Thalia menoleh ke arah Sheilla.
"Gimana ini, Shei? Farel gak pernah kirim pesan ke aku duluan, kalau dia kirim pesan ke aku duluan pasti ada kata penting yang dia ungkapkan ...." Thalia teringat saat Farel datang ke rumahnya tanpa disuruh semata-mata karena ingin menghiburnya. Lantas, kali ini, apa maksud Farel yang mengirim pesan duluan padanya?
Sheilla hanya bisa mengerutkan wajahnya. Dugaan Thalia sangat benar, tetapi dia juga harus tahu apa isi pesan itu.
"Tapi ..." cetus Thalia tiba-tiba.
"Kok, kamu bisa tahu, Farel kirim pesan ke aku?" curiga Thalia. Sontak Sheilla tertegun.
"Uhm, itu ..."
"Jangan-jangan kamu nikung aku duluan, ya? Selama ini kalian selalu main bareng, ya?" tukas Thalia lagi.
"Uhm, e-enggak! Kebetulan, kemarin aku ketemu Farel dan dia minta pendapatku tentang pesan yang mau dia kirim ke kamu, Thalia," ungkap Sheilla jujur.

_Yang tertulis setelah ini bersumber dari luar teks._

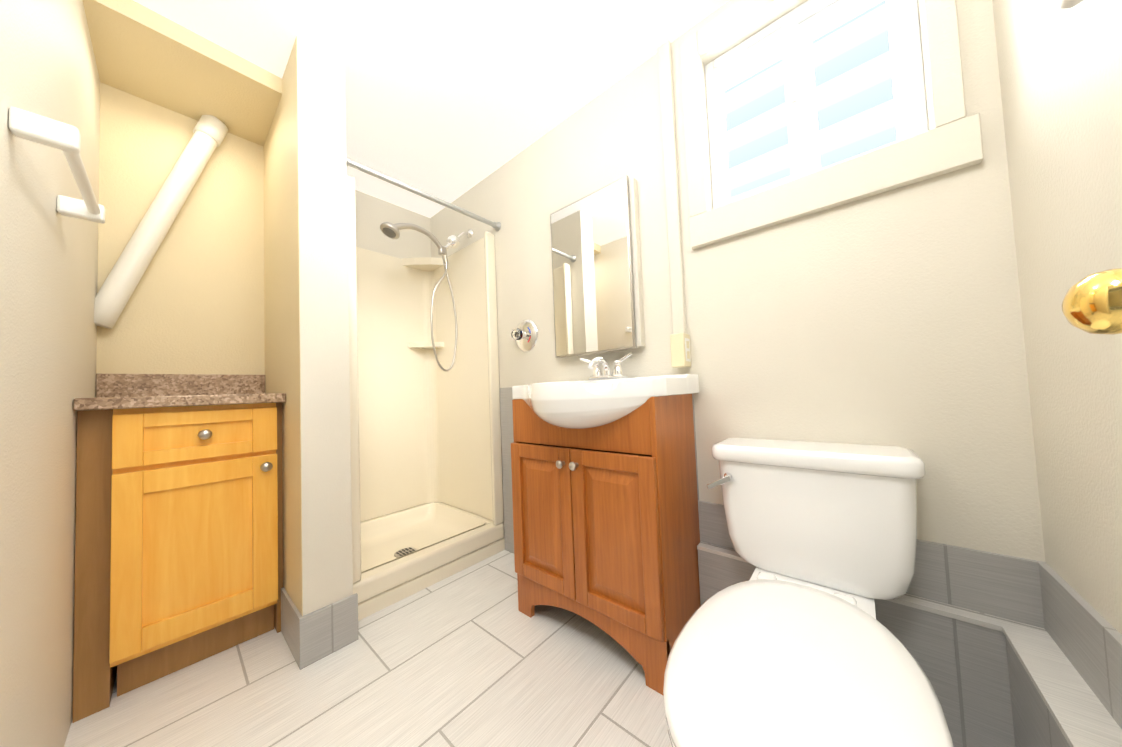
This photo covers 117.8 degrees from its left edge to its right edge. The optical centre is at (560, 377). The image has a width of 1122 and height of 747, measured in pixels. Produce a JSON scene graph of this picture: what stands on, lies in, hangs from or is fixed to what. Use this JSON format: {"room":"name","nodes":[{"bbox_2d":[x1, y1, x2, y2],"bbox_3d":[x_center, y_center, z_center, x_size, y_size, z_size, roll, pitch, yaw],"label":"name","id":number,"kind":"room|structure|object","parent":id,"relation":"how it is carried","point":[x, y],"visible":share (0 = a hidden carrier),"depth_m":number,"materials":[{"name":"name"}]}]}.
{"room":"bathroom","nodes":[
{"label":"bathroom","id":0,"kind":"room"},
{"bbox_2d":[0,0,99,746],"bbox_3d":[-0.943,-0.163,0.485,2.630,2.230,0.136,-4,-3,41],"label":"wall","id":1,"kind":"structure","parent":0,"point":[48,275],"depth_m":0.74,"materials":[{"name":"paint"}]},
{"bbox_2d":[8,107,104,222],"bbox_3d":[-1.067,-0.433,0.731,0.398,0.044,0.070,-4,-3,41],"label":"towel bar","id":2,"kind":"object","parent":1,"relation":"attached to","point":[40,129],"visible":1,"depth_m":0.62,"materials":[{"name":"white plastic"}]},
{"bbox_2d":[96,82,264,409],"bbox_3d":[-1.661,-0.093,1.516,0.189,2.230,0.482,-4,-3,41],"label":"wall","id":3,"kind":"structure","parent":0,"point":[195,304],"depth_m":1.45,"materials":[{"name":"paint"}]},
{"bbox_2d":[83,0,281,145],"bbox_3d":[-1.471,-1.191,1.356,0.431,0.065,0.480,-4,-3,41],"label":"ceiling soffit","id":4,"kind":"structure","parent":0,"point":[143,52],"depth_m":1.29,"materials":[{"name":"paint"}]},
{"bbox_2d":[94,115,227,328],"bbox_3d":[-1.635,-0.672,1.390,0.086,0.977,0.383,-4,-3,41],"label":"pipe","id":5,"kind":"object","parent":4,"relation":"hanging from","point":[119,285],"visible":0.92,"depth_m":1.36,"materials":[{"name":"white plastic"}]},
{"bbox_2d":[263,36,352,615],"bbox_3d":[-1.197,-0.111,1.532,0.870,2.230,0.154,-4,-3,41],"label":"wall","id":6,"kind":"structure","parent":0,"point":[327,569],"depth_m":1.26,"materials":[{"name":"paint"}]},
{"bbox_2d":[281,586,357,669],"bbox_3d":[-0.943,0.904,1.308,0.332,0.165,0.176,-4,-3,41],"label":"baseboard","id":7,"kind":"structure","parent":6,"relation":"attached to","point":[315,636],"depth_m":1.20,"materials":[{"name":"tile"}]},
{"bbox_2d":[64,550,671,746],"bbox_3d":[-0.466,0.983,0.929,3.200,0.060,2.500,-4,-3,41],"label":"floor","id":8,"kind":"structure","parent":0,"point":[472,656],"depth_m":1.04,"materials":[{"name":"tile"}]},
{"bbox_2d":[72,374,285,722],"bbox_3d":[-1.389,0.488,1.277,0.464,1.030,0.477,-4,-3,41],"label":"base cabinet","id":9,"kind":"object","parent":8,"relation":"on","point":[179,542],"visible":1,"depth_m":1.12,"materials":[{"name":"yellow wood"}]},
{"bbox_2d":[347,175,504,620],"bbox_3d":[-0.908,0.083,1.926,0.761,1.850,0.814,-4,-3,41],"label":"shower stall","id":10,"kind":"object","parent":8,"relation":"on","point":[426,479],"visible":0.83,"depth_m":2.14,"materials":[{"name":"beige plastic"}]},
{"bbox_2d":[511,374,700,694],"bbox_3d":[0.098,0.474,1.260,0.700,0.937,0.479,-4,-3,41],"label":"bathroom vanity","id":11,"kind":"object","parent":8,"relation":"on","point":[606,530],"visible":1,"depth_m":1.10,"materials":[{"name":"brown wood"}]},
{"bbox_2d":[580,352,632,379],"bbox_3d":[0.161,-0.043,1.375,0.256,0.099,0.158,-4,-3,41],"label":"faucet","id":12,"kind":"object","parent":11,"relation":"on","point":[597,362],"visible":1,"depth_m":1.37,"materials":[{"name":"silver metal"}]},
{"bbox_2d":[663,438,952,746],"bbox_3d":[0.477,0.547,0.689,0.458,0.716,0.851,-4,-3,41],"label":"toilet","id":13,"kind":"object","parent":8,"relation":"on","point":[792,642],"visible":1,"depth_m":0.67,"materials":[{"name":"white ceramic"}]},
{"bbox_2d":[355,190,430,258],"bbox_3d":[-1.737,-0.079,1.785,0.280,2.230,2.120,-4,-3,41],"label":"wall","id":14,"kind":"structure","parent":0,"point":[372,214],"depth_m":2.30,"materials":[{"name":"paint"}]},
{"bbox_2d":[133,0,884,217],"bbox_3d":[-0.557,-1.304,1.019,3.200,0.060,2.500,-4,-3,41],"label":"ceiling","id":15,"kind":"structure","parent":0,"point":[449,101],"depth_m":1.35,"materials":[{"name":"paint"}]},
{"bbox_2d":[430,0,1044,561],"bbox_3d":[0.124,-0.157,1.706,3.200,2.230,0.200,-4,-3,41],"label":"wall","id":16,"kind":"structure","parent":0,"point":[890,318],"depth_m":1.00,"materials":[{"name":"paint"}]},
{"bbox_2d":[346,157,500,230],"bbox_3d":[-0.641,-0.898,1.698,0.052,0.052,0.819,-4,-3,41],"label":"shower rod","id":17,"kind":"object","parent":16,"relation":"attached to","point":[388,179],"visible":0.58,"depth_m":1.63,"materials":[{"name":"silver metal"}]},
{"bbox_2d":[380,222,472,371],"bbox_3d":[-0.753,-0.500,1.969,0.090,0.928,0.554,-4,-3,41],"label":"shower head","id":18,"kind":"object","parent":16,"relation":"attached to","point":[389,230],"visible":1,"depth_m":1.99},
{"bbox_2d":[511,319,537,351],"bbox_3d":[-0.221,-0.230,1.813,0.180,0.180,0.092,-4,-3,41],"label":"shower valve","id":19,"kind":"object","parent":16,"relation":"attached to","point":[524,334],"visible":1,"depth_m":1.81,"materials":[{"name":"silver metal"}]},
{"bbox_2d":[550,175,644,357],"bbox_3d":[0.144,-0.463,1.522,0.450,0.712,0.053,-4,-3,41],"label":"medicine cabinet mirror","id":20,"kind":"object","parent":16,"relation":"attached to","point":[596,275],"visible":1,"depth_m":1.47,"materials":[{"name":"mirror"}]},
{"bbox_2d":[657,41,690,367],"bbox_3d":[0.418,-0.669,1.278,0.062,1.263,0.066,-4,-3,41],"label":"cable raceway","id":21,"kind":"object","parent":16,"relation":"attached to","point":[680,347],"visible":1,"depth_m":1.29,"materials":[{"name":"paint"}]},
{"bbox_2d":[500,387,1121,728],"bbox_3d":[0.168,0.470,1.123,1.862,0.928,0.620,-4,-3,41],"label":"wainscot","id":22,"kind":"structure","parent":16,"relation":"attached to","point":[1085,635],"depth_m":0.78,"materials":[{"name":"tile"}]},
{"bbox_2d":[705,0,928,208],"bbox_3d":[0.778,-0.899,1.107,0.547,0.587,0.064,-4,-3,41],"label":"window","id":23,"kind":"structure","parent":16,"relation":"in","point":[799,23],"depth_m":1.09,"materials":[{"name":"white plastic"}]},
{"bbox_2d":[679,0,983,248],"bbox_3d":[0.725,-0.883,1.040,0.684,0.780,0.025,-4,-3,41],"label":"window frame","id":24,"kind":"structure","parent":16,"relation":"in","point":[951,141],"depth_m":0.97,"materials":[{"name":"paint"}]},
{"bbox_2d":[697,541,1121,746],"bbox_3d":[0.596,0.736,0.742,0.747,0.333,0.608,-4,-3,41],"label":"ledge","id":25,"kind":"structure","parent":0,"point":[995,681],"depth_m":0.77,"materials":[{"name":"tile"}]},
{"bbox_2d":[992,0,1121,634],"bbox_3d":[0.462,-0.243,-0.121,0.290,2.230,2.120,-4,-3,41],"label":"wall","id":26,"kind":"structure","parent":0,"point":[1060,73],"depth_m":0.60,"materials":[{"name":"paint"}]},
{"bbox_2d":[1058,0,1121,334],"bbox_3d":[0.296,-0.134,0.020,0.147,2.013,0.761,-4,-3,41],"label":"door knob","id":27,"kind":"structure","parent":26,"relation":"in","point":[1091,303],"depth_m":0.28,"materials":[{"name":"metal"}]},
{"label":"outside","id":28,"kind":"structure","parent":0,"visible":0},
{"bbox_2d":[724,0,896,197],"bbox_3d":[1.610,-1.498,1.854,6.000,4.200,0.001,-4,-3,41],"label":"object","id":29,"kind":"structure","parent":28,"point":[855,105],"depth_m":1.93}
]}

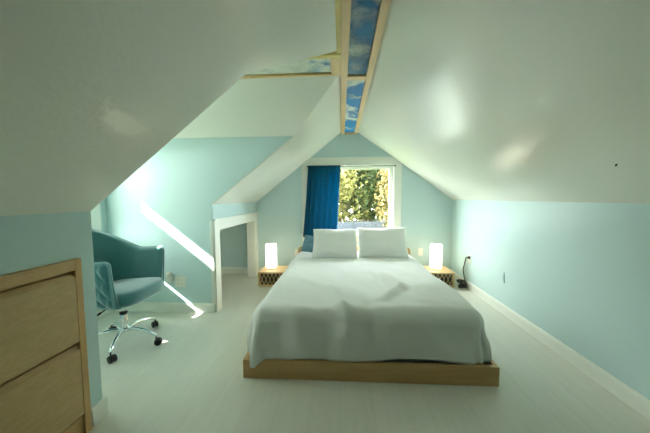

"Minta pendapat kamu? Kenapa? Kenapa dia harus minta pendapat kamu? Terus, itu berarti kamu tahu, apa isi pesannya? Farel bilang apa di pesan itu?" cecar Thalia seraya menatap lekat-lekat ke mata Sheilla, seolah mencari jawaban di sana.
Namun Sheilla menggeleng.
"Sorry, aku gak bisa kasih tahu itu. Itu privasi Farel," ucap Sheilla.
Thalia langsung memutar tubuhnya menghadap papan tulis.
"Dasar pelit! Emang apa salahnya, sih kasih tahu aku? Lagian Farel kirim pesan itu ke aku! Bukan ke kamu! Jangan Ge-Er, deh! Mentang-mentang Farel sekarang lebih deket sama kamu!" sungut Thalia.
"Uhm, terserah, deh. Yang penting aku udah kasih tahu hal penting ke kamu. Kalau gitu, aku balik duluan, ya!" pamit Sheilla yang langsung beranjak.
"Eh? Kamu mau ninggalin aku begitu aja?" Belum selesai Thalia bicara, Sheilla tahu-tahu sudah keluar dari kelas meninggalkan Thalia sendirian.
"Ugh, dasar!" gerutu Thalia lagi sambil menendang meja. Tak lama kemudian, ponselnya berdering. Tertera nomor supir pribadinya di sana. Namun hal itu malah memunculkan ide di kepala Thalia.
"Wait, kenapa aku gak tanya langsung aja ke Farel? Dia yang kirim pesan, dia pasti tahu isi pesannya! Mumpung gak ada Marina dan yang lain!" seru Thalia.
"That's Right! Itu pasti ide yang bagus!" Thalia langsung berkemas dan keluar dari kelasnya dengan gembira.